Consequently, the arguments propounded in this article should not be
perceived as an appeal against commitment to one community or another –
or against differentiation among groups – but rather only against their
conception as possessing any exclusive character.
To achieve a situation in which culture has no exclusive value
requires reevaluation of the concepts of culture and identity as accepted in
the West over the past few centuries, examining epistemological and
ontological conceptions and how they shape political and social
organizations reflected in the nation-state. Just as culture is soft,
permeable and dynamic, so too is the cultural self and its identity.

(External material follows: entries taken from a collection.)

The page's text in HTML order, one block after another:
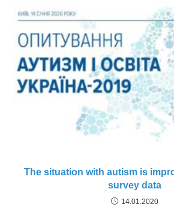
The situation with autism is
survey data
14.01.2020
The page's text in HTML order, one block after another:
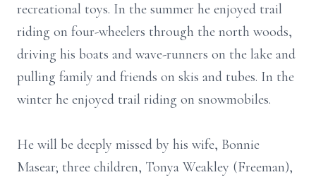
recreational toys. In the summer he enjoyed trail
riding on four-wheelers through the north woods,
driving his boats and wave-runners on the lake and
pulling family and friends on skis and tubes. In the
winter he enjoyed trail riding on snowmobiles.
He will be deeply missed by his wife, Bonnie
Masear; three children, Tonya Weakley (Freeman),
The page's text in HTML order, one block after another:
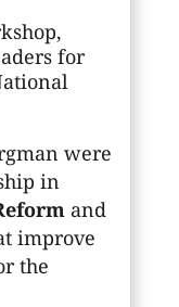
for
were
in
and
improve
the
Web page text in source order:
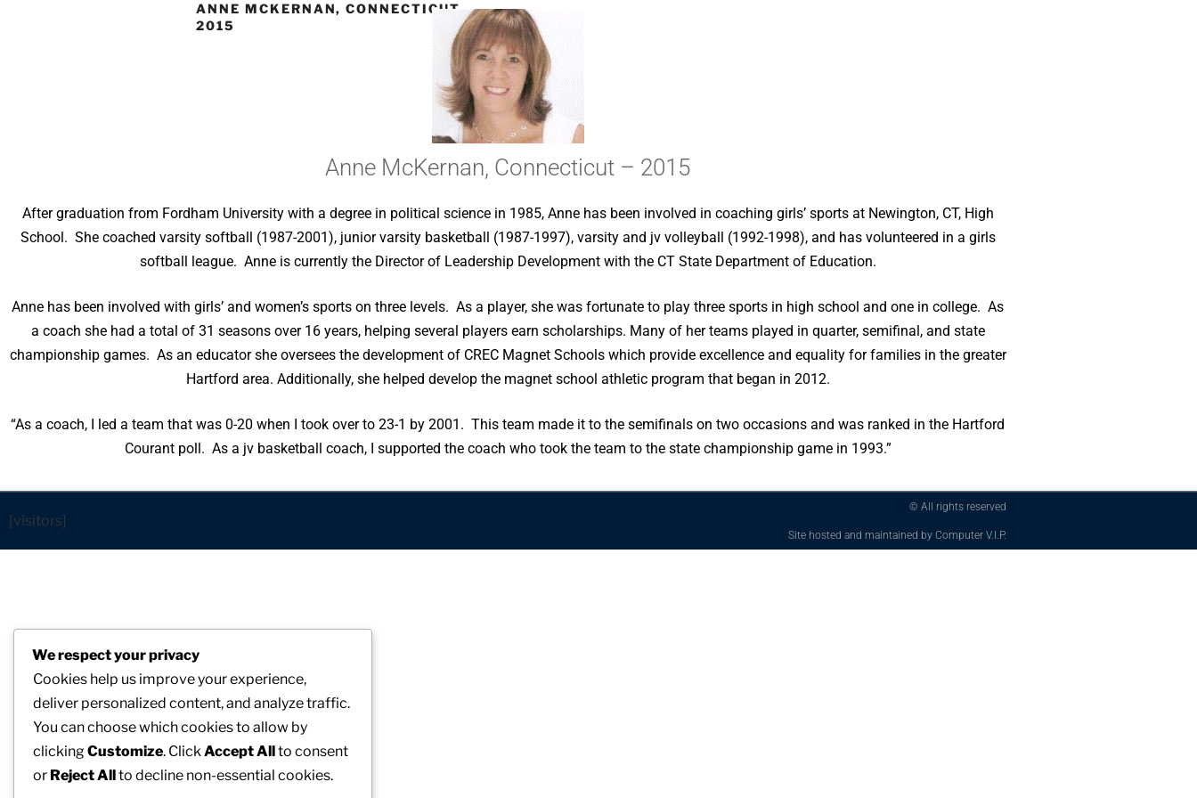
ANNE MCKERNAN, CONNECTICUT –
2015
Anne McKernan, Connecticut – 2015
After graduation from Fordham University with a degree in political science in 1985, Anne has been involved in coaching girls’ sports at Newington, CT, High
School. She coached varsity softball (1987-2001), junior varsity basketball (1987-1997), varsity and jv volleyball (1992-1998), and has volunteered in a girls
softball league. Anne is currently the Director of Leadership Development with the CT State Department of Education.
Anne has been involved with girls’ and women’s sports on three levels. As a player, she was fortunate to play three sports in high school and one in college. As
a coach she had a total of 31 seasons over 16 years, helping several players earn scholarships. Many of her teams played in quarter, semifinal, and state
championship games. As an educator she oversees the development of CREC Magnet Schools which provide excellence and equality for families in the greater
Hartford area. Additionally, she helped develop the magnet school athletic program that began in 2012.
“As a coach, I led a team that was 0-20 when I took over to 23-1 by 2001. This team made it to the semifinals on two occasions and was ranked in the Hartford
Courant poll. As a jv basketball coach, I supported the coach who took the team to the state championship game in 1993.”
[visitors]
© All rights reserved
Site hosted and maintained by Computer V.I.P.
We respect your privacy
Cookies help us improve your experience,
deliver personalized content, and analyze traffic.
You can choose which cookies to allow by
clickingCustomize. ClickAccept Allto consent
or Reject Allto decline non-essential cookies.
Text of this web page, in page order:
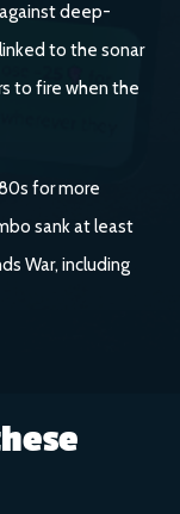
deep-
to the sonar
to fire when the
for more
sank at least
War, including
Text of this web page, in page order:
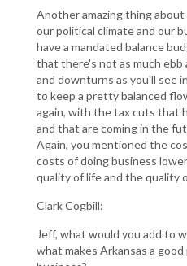
Another amazing thing about
our political climate and our
have a mandated balance
that there's not as much
and downturns as you'll see
to keep a pretty balanced
again, with the tax cuts that
and that are coming in the
Again, you mentioned the
costs of doing business
quality of life and the quality
Clark Cogbill:
Jeff, what would you add to
what makes Arkansas a
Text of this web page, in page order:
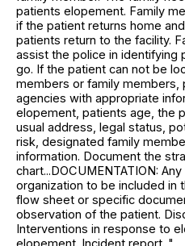
patients elopement. Family
if the patient returns home
patients return to the facility.
assist the police in identifying
go. If the patient can not be
members or family
agencies with appropriate
elopement, patients age, the
usual address, legal status,
risk, designated family
information. Document the
chart...DOCUMENTATION:
organization to be included in
flow sheet or specific
observation of the patient.
Interventions in response to
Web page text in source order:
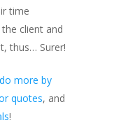
time
client and
thus… Surer!
do more by
quotes, and
!
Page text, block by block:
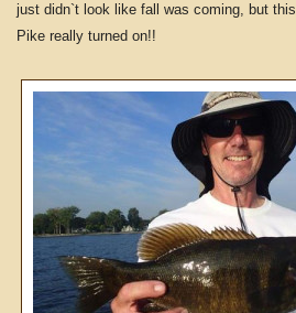
just didn`t look like fall was coming, but
Pike really turned on!!
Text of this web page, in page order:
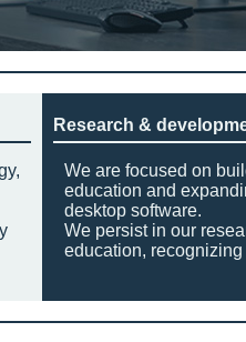
Research &
We are focused on
education and
desktop software.
We persist in our
education,
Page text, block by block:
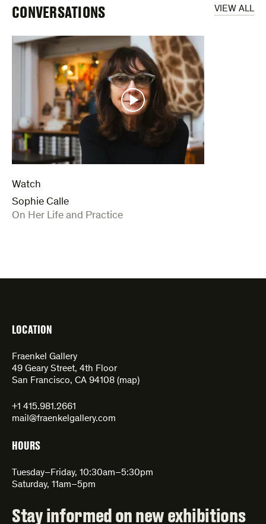
VIEW ALL
CONVERSATIONS
Watch
Sophie Calle
:
On Her Life and Practice
LOCATION
Fraenkel Gallery
49 Geary Street, 4th Floor
San Francisco, CA 94108 (map)
+1 415.981.2661
mail@fraenkelgallery.com
HOURS
Tuesday–Friday, 10:30am–5:30pm
Saturday, 11am–5pm
Stay informed on new exhibitions
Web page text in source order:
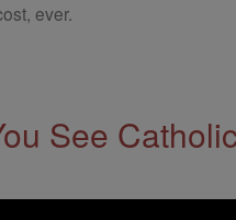
ever.
See
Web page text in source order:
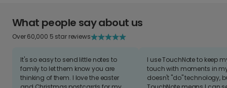
What people say about us
Over 60,000 5 star reviews
It's so easy to send little notes to
family to let them know you are
thinking of them. I love the easter
I use TouchNote to keep
touch with moments in
doesn't "do" technology,
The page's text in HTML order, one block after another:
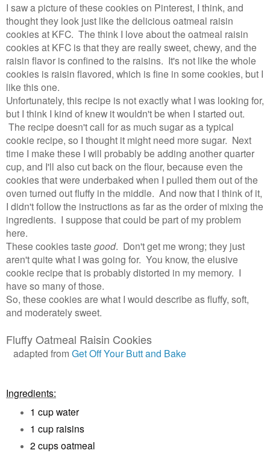
I saw a picture of these cookies on Pinterest, I think, and
thought they look just like the delicious oatmeal raisin
cookies at KFC. The think I love about the oatmeal raisin
cookies at KFC is that they are really sweet, chewy, and the
raisin flavor is confined to the raisins. It's not like the whole
cookies is raisin flavored, which is fine in some cookies, but I
like this one.
Unfortunately, this recipe is not exactly what I was looking for,
but I think I kind of knew it wouldn't be when I started out.
The recipe doesn't call for as much sugar as a typical
cookie recipe, so I thought it might need more sugar. Next
time I make these I will probably be adding another quarter
cup, and I'll also cut back on the flour, because even the
cookies that were underbaked when I pulled them out of the
oven turned out fluffy in the middle. And now that I think of it,
I didn't follow the instructions as far as the order of mixing the
ingredients. I suppose that could be part of my problem
here.
These cookies taste good. Don't get me wrong; they just
aren't quite what I was going for. You know, the elusive
cookie recipe that is probably distorted in my memory. I
have so many of those.
So, these cookies are what I would describe as fluffy, soft,
and moderately sweet.
Fluffy Oatmeal Raisin Cookies
adapted from Get Off Your Butt and Bake
Ingredients:
1 cup water
1 cup raisins
2 cups oatmeal
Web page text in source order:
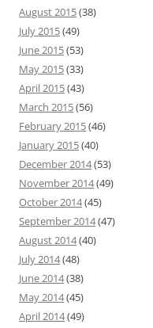
August 2015(38)
July 2015(49)
June 2015(53)
May 2015(33)
April 2015(43)
March 2015(56)
February 2015(46)
January 2015(40)
December 2014(53)
November 2014(49)
October 2014(45)
September 2014(47)
August 2014(40)
July 2014(48)
June 2014(38)
May 2014(45)
April 2014(49)
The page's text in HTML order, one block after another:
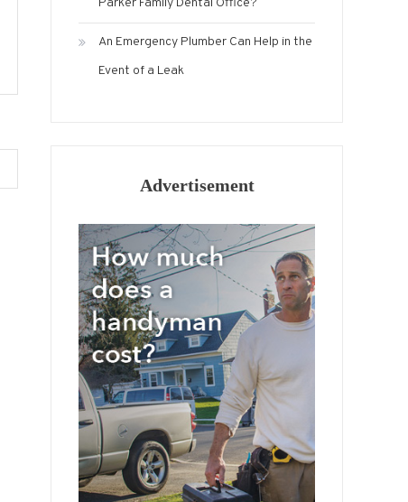
Parker Family Dental Office?
An Emergency Plumber Can Help in the
Event of a Leak
Advertisement
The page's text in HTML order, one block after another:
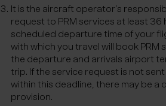
It is the aircraft operator’s
request to PRM services at least
scheduled departure time of your
with which you travel will book PRM
the departure and arrivals airport
trip. If the service request is not
within this deadline, there may be a
provision.
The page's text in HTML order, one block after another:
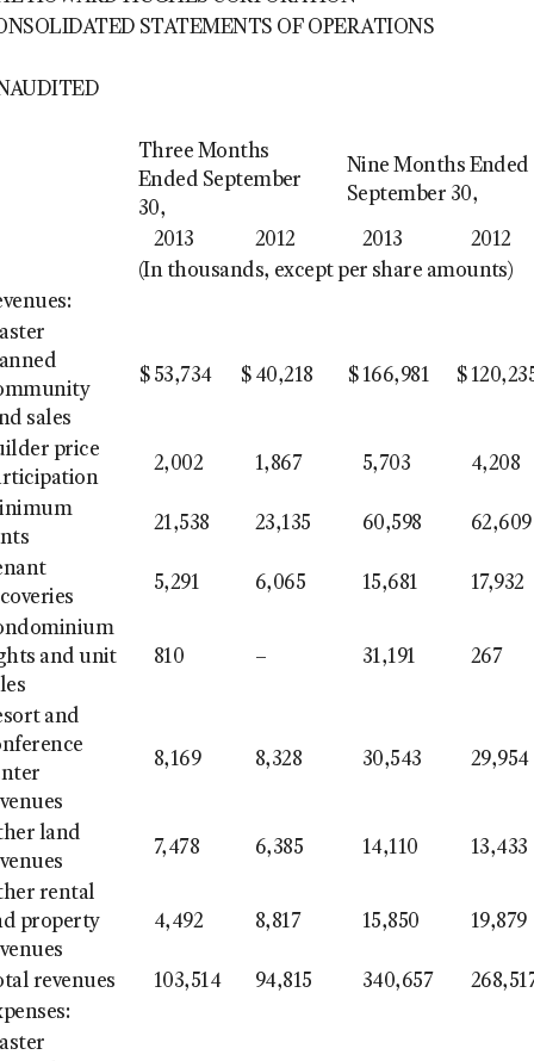
STATEMENTS OF OPERATIONS
Three Months
Ended September
30,
Nine Months Ended
September 30,
2013 2012 2013
2012
(In thousands, except per share amounts)
sales
$ 53,734 $ 40,218 $ 166,981 $
price
2,002 1,867 5,703 4,208
21,538 23,135 60,598 62,609
5,291 6,065 15,681 17,932
and unit
810 – 31,191 267
and
8,169 8,328 30,543 29,954
land
7,478 6,385 14,110 13,433
rental
property
4,492 8,817 15,850 19,879
revenues 103,514 94,815 340,657
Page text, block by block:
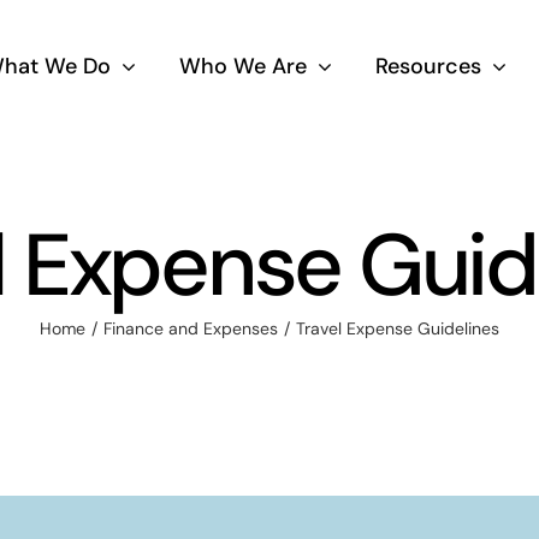
We Do Who We Are Resources
Expense
Home Finance and Expenses Travel Expense Guidelines
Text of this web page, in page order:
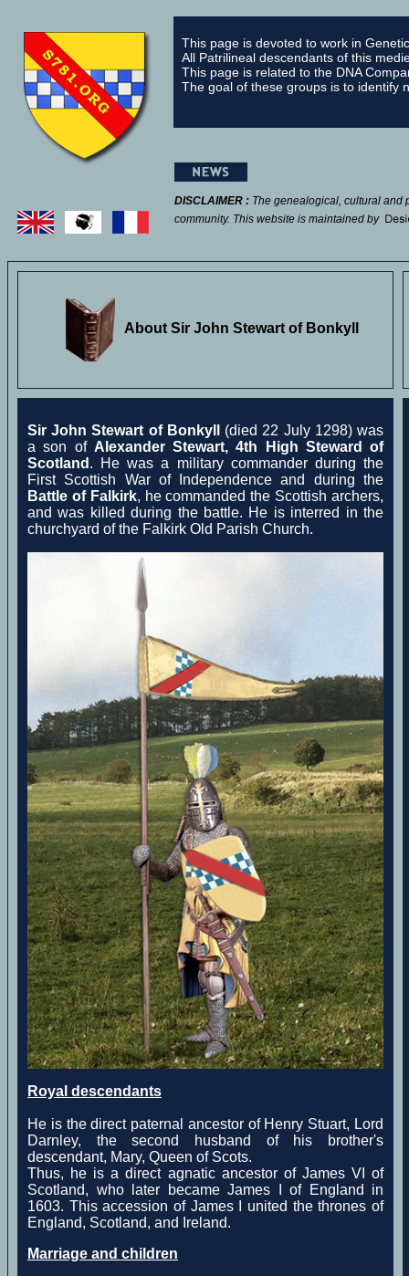
This page is devoted to work in
All Patrilineal descendants of this
This page is related to the DNA
The goal of these groups is to identify
DISCLAIMER : The genealogical, cultural and
community. This website is maintained by
About Sir John Stewart of Bonkyll
Sir John Stewart of Bonkyll
(died 22 July 1298) was
a son of Alexander Stewart, 4th High Steward of
Scotland . He was a military commander during the
First Scottish War of Independence and during the
Battle of Falkirk, he commanded the Scottish archers,
and was killed during the battle. He is interred in the
churchyard of the Falkirk Old Parish Church.
Royal descendants
He is the direct paternal ancestor of Henry Stuart, Lord
Darnley, the second husband of his brother's
descendant, Mary, Queen of Scots.
Thus, he is a direct agnatic ancestor of James VI of
Scotland, who later became James I of England in
1603. This accession of James I united the thrones of
England, Scotland, and Ireland.
Marriage and children
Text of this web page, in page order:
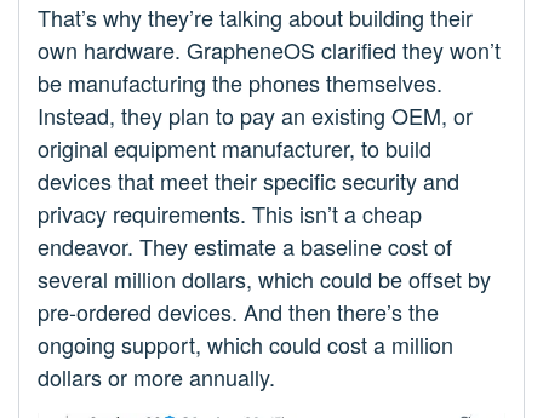
That’s why they’re talking about building their
own hardware. GrapheneOS clarified they won’t
be manufacturing the phones themselves.
Instead, they plan to pay an existing OEM, or
original equipment manufacturer, to build
devices that meet their specific security and
privacy requirements. This isn’t a cheap
endeavor. They estimate a baseline cost of
several million dollars, which could be offset by
pre-ordered devices. And then there’s the
ongoing support, which could cost a million
dollars or more annually.
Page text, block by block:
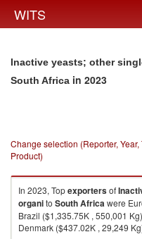
WITS
Inactive yeasts; other
South Africa in 2023
Change selection (Reporter,
Product)
In 2023, Topexportersof
organito South Africawere
Brazil ($1,335.75K , 550,001
Denmark ($437.02K , 29,249
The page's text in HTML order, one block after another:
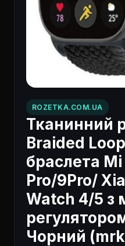
ROZETKA.COM.UA
Тканинний
Braided
браслета
Pro/9Pro/
Watch 4/5 з
Чорний
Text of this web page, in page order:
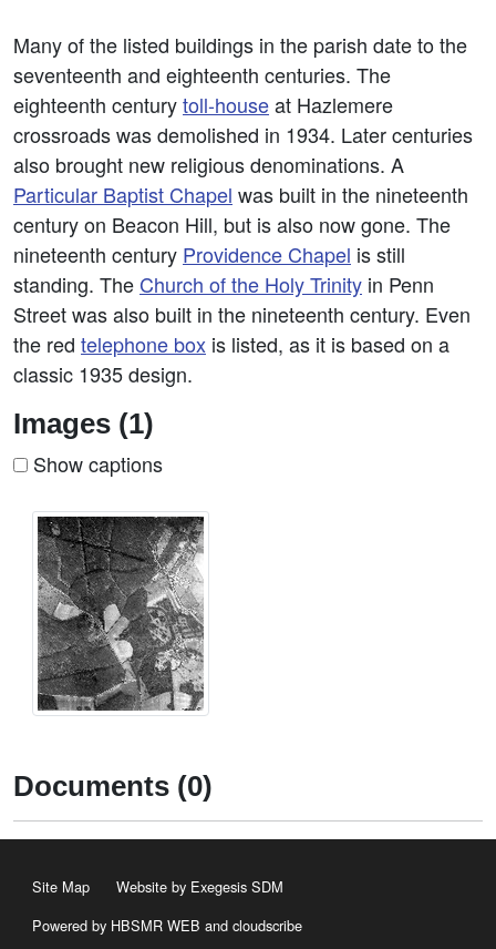
Many of the listed buildings in the parish date to the
seventeenth and eighteenth centuries. The
eighteenth centurytoll-houseat Hazlemere
crossroads was demolished in 1934. Later centuries
also brought new religious denominations. A
Particular Baptist Chapel was built in the nineteenth
century on Beacon Hill, but is also now gone. The
nineteenth century Providence Chapel is still
standing. The Church of the Holy Trinity in Penn
Street was also built in the nineteenth century. Even
the red telephone box is listed, as it is based on a
classic 1935 design.
Images (1)
Show captions
Documents (0)
Site Map
Website by Exegesis SDM
Powered by HBSMR WEB and cloudscribe
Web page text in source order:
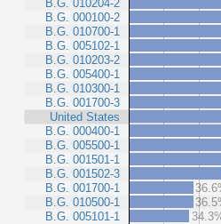
B.G. 010204-2
B.G. 000100-2
B.G. 010700-1
B.G. 005102-1
B.G. 010203-2
B.G. 005400-1
B.G. 010300-1
B.G. 001700-3
United States
B.G. 000400-1
B.G. 005500-1
B.G. 001501-1
B.G. 001502-3
B.G. 001700-1
B.G. 010500-1
B.G. 005101-1
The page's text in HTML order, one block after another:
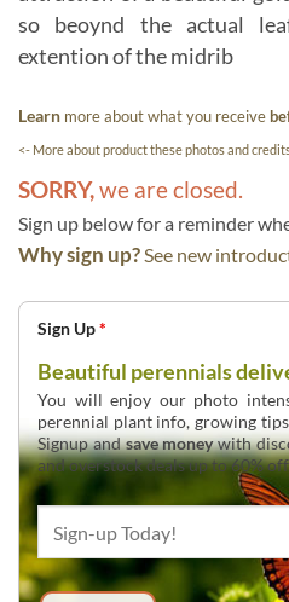
so beoynd the actual
extention of the midrib
Learn more about what you receive
<- More about product these photos and
SORRY,we are closed.
Sign up below for a reminder
Why sign up?See new
Sign Up*
Beautiful perennials
You will enjoy our photo
perennial plant info, growing
Signup andsave moneywith
and overstock deals up to 60%
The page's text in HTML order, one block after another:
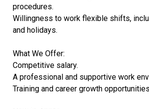
procedures.
Willingness to work flexible shifts,
and holidays.
What We Offer:
Competitive salary.
A professional and supportive work
Training and career growth
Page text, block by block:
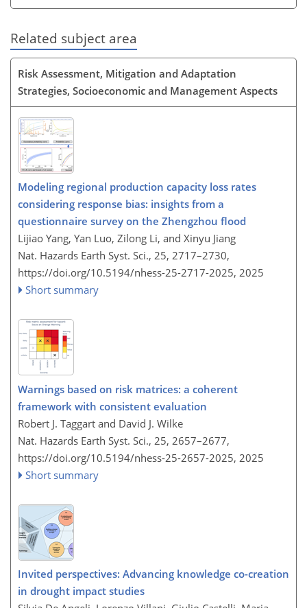
Related subject area
Risk Assessment, Mitigation and Adaptation
Strategies, Socioeconomic and Management Aspects
Modeling regional production capacity loss rates
considering response bias: insights from a
questionnaire survey on the Zhengzhou flood
Lijiao Yang, Yan Luo, Zilong Li, and Xinyu Jiang
Nat. Hazards Earth Syst. Sci., 25, 2717–2730,
https://doi.org/10.5194/nhess-25-2717-2025, 2025
Short summary
Warnings based on risk matrices: a coherent
framework with consistent evaluation
Robert J. Taggart and David J. Wilke
Nat. Hazards Earth Syst. Sci., 25, 2657–2677,
https://doi.org/10.5194/nhess-25-2657-2025, 2025
Short summary
Invited perspectives: Advancing knowledge co-creation
in drought impact studies
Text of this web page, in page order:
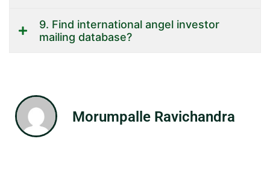
9. Find international angel investor
mailing database?
Morumpalle Ravichandra
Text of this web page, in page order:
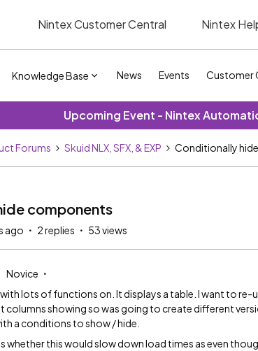
Nintex Customer Central Nintex
Knowledge Base News Events Customer
Upcoming Event - Nintex
Forums Skuid NLX, SFX, & EXP Conditionally
components
ago 2 replies 53 views
Novice
with lots of functions on. It displays a table. I want to
columns showing so was going to create different
a conditions to show / hide.
whether this would slow down load times as even
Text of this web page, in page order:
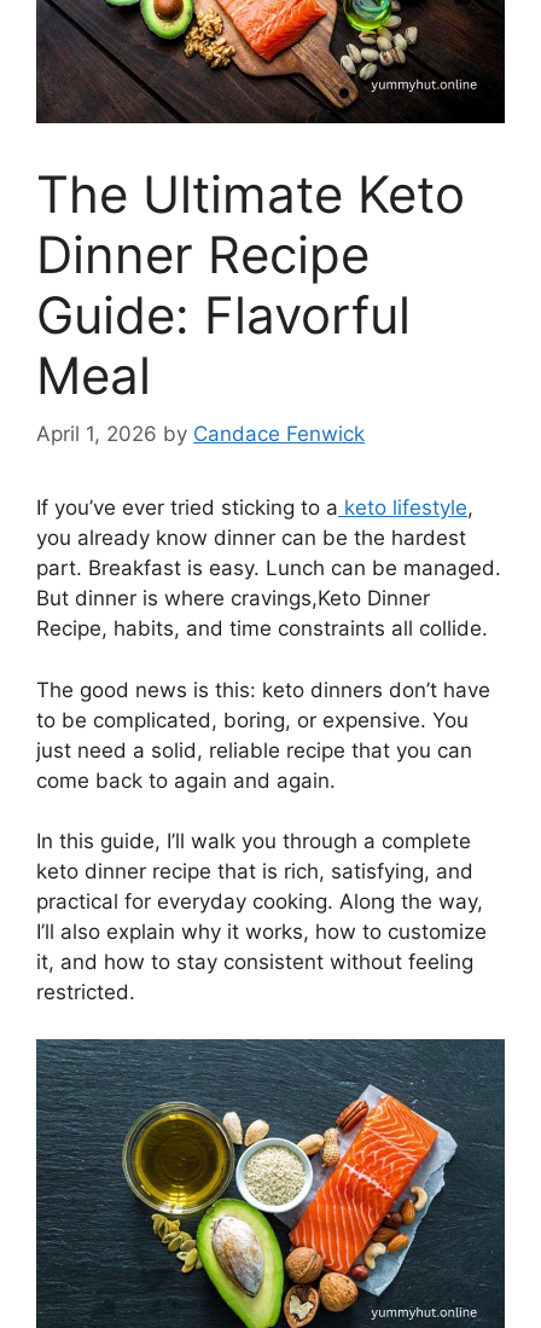
The Ultimate Keto
Dinner Recipe
Guide: Flavorful
Meal
April 1, 2026 by Candace Fenwick
If you’ve ever tried sticking to a keto lifestyle,
you already know dinner can be the hardest
part. Breakfast is easy. Lunch can be managed.
But dinner is where cravings,Keto Dinner
Recipe, habits, and time constraints all collide.
The good news is this: keto dinners don’t have
to be complicated, boring, or expensive. You
just need a solid, reliable recipe that you can
come back to again and again.
In this guide, I’ll walk you through a complete
keto dinner recipe that is rich, satisfying, and
practical for everyday cooking. Along the way,
I’ll also explain why it works, how to customize
it, and how to stay consistent without feeling
restricted.
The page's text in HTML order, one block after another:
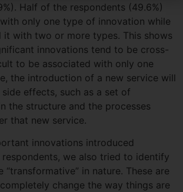
Half of the respondents (49.6%)
only one type of innovation while
it with two or more types. This shows
innovations tend to be cross-
to be associated with only one
the introduction of a new service will
effects, such as a set of
the structure and the processes
that new service.
innovations introduced
we also tried to identify
“transformative” in nature. These are
change the way things are
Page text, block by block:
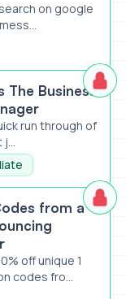
on google
Task
The Business
run through of
Sheet -
from a
off unique 1
codes fro...

Furthermore, the difficulties encountered have nothing to do with the
linguistic constraints that preclude our understanding of one cultural language
or another. The impossibility of grasping the precise meaning of a given
symbol is a universal principle imprinted in all human beings. Hence, the
cultural approach that undermines “enlightenment” is the one that posits that
cultures exist within clearly delineated boundaries that are entitled to
recognition (political, social or otherwise). “Enlightenment” will be achieved
only through a cultural conception that demands equality because all human
beings are entitled to choose what they wish to be. Only such conditions accord
the appropriate universal meaning in support of variation.
Finally, we should recall that most of the world’s problems –
hunger, disease, poverty, pollution, displacement and the like – do not
originate in the term “culture” in its axiological or symbolic sense but
rather in culture as work or human interaction. It is this aspect of culture
that ought to constitute the focus for solutions.